Ces enjeux nouveaux du dépistage et du traitement n’en sont qu’à leurs balbutiements. Leurs déclinaisons concrètes seront différentes au Nord et au Sud, et au sein même de ces grands ensembles, car elles dépendront de la capacité des différents acteurs à intégrer le changement, que ce soit pour en saisir les chances nouvelles ou en contrer les dérives possibles. Nul doute que le champ de la lutte contre le sida s’en trouvera bouleversé. À tout le moins, c’est une médicalisation encore accrue et toujours plus précoce de la vie des séropos qui s’esquisse. Plus que jamais, il leur appartiendra d’inventer la manière de s’emparer de ces moyens et savoirs nouveaux pour en faire les outils de leur autonomie.

Notes

[1La mesure des niveaux de cellules CD4 permet d’évaluer le niveau de dégradation de l’immunité. Plus il est élevé meilleure est l’immunité.

[2Rapport d’experts 2008 — Prise en charge médicale des personnes infectées par le VIH,sous la direction du Pr. Patrick Yeni (Flammarion).

[3Mesure du taux de réplication du virus dans le sang.

[4Environ 3 millions de personnes bénéficient d’un traitement dans le monde. Plus de 6 millions d’autres en auraient un besoin vital urgent.

[5Rapport d’experts 2008, op. cit., pp.34-35.

[6L’abstinence ne peut être un objectif : on sait l’échec sans appel des politiques réactionnaires qui misent sur elle pour contrôler l’extension de l’épidémie.
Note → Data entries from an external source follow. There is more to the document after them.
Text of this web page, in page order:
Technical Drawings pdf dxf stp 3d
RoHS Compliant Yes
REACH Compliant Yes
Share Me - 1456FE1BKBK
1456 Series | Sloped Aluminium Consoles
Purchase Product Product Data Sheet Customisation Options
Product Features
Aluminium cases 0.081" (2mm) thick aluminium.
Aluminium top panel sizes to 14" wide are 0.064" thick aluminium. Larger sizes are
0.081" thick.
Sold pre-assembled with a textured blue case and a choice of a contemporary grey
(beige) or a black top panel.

Pour autant, l’abstinence est un comportement qui existe de fait et dont l’impact sur la dynamique de l’épidémie n’est pas négligeable : l’étude VESPA, menée en France en 2003, fait apparaître qu’environ 40 % des personnes vivant avec le VIH n’ont plus de relations sexuelles. Ce chiffre traduit à la fois la peur de transmettre et l’isolement social et affectif de nombreux séropositifs.
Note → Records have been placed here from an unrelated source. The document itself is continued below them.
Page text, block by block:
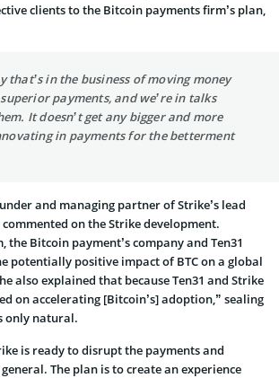
clients to the Bitcoin payments firm’s plan,
that’s in the business of moving money
payments, and we’re in talks
It doesn’t get any bigger and more
in payments for the betterment
and managing partner of Strike’s lead
commented on the Strike development.
the Bitcoin payment’s company and Ten31
potentially positive impact of BTC on a global
also explained that because Ten31 and Strike
on accelerating [Bitcoin’s] adoption,” sealing
only natural.
is ready to disrupt the payments and
The plan is to create an experience
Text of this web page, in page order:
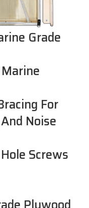
Grade
For
Noise
Screws
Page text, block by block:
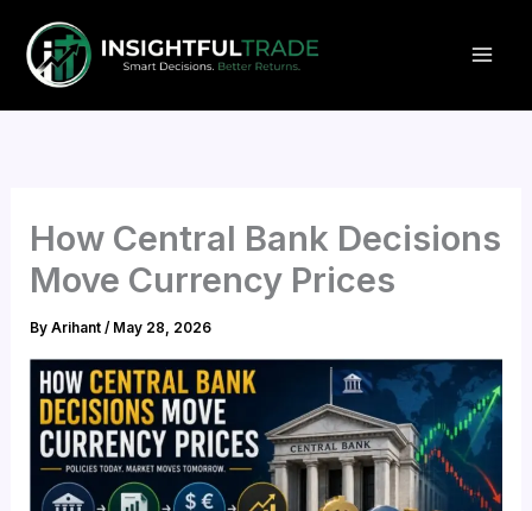
content
How Central Bank Decisions
Move Currency Prices
ByArihant/ May 28, 2026
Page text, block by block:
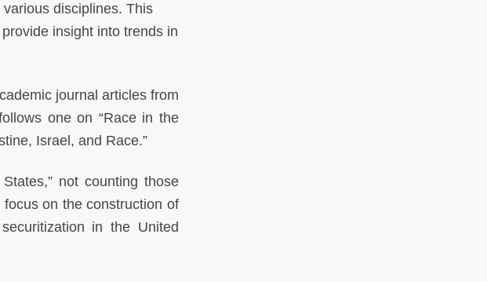
disciplines. This
insight into trends in
journal articles from
one on “Race in the
Israel, and Race.”
not counting those
on the construction of
in the United
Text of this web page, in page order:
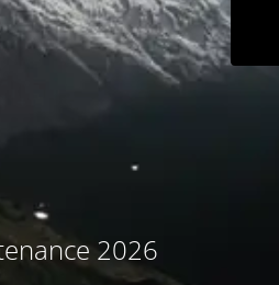
2026

[7C’est en ce sens qu’il faut comprendre la notion de « responsabilité partagée » souvent utilisée pour caractériser ce modèle préventif.

[8Ce n’est pas parce qu’un risque existe et qu’on le sait qu’on ne le prend pas. Ce qui décide n’est pas le risque en soi, mais la balance que chacun fait entre le risque que comporte telle action et le bénéfice attendu. Dans le domaine des pratiques sexuelles et de la prévention du sida, la fellation non protégée est un bon exemple : un risque faible, mais pas nul, et que pourtant l’immense majorité des gays ne cesse de prendre.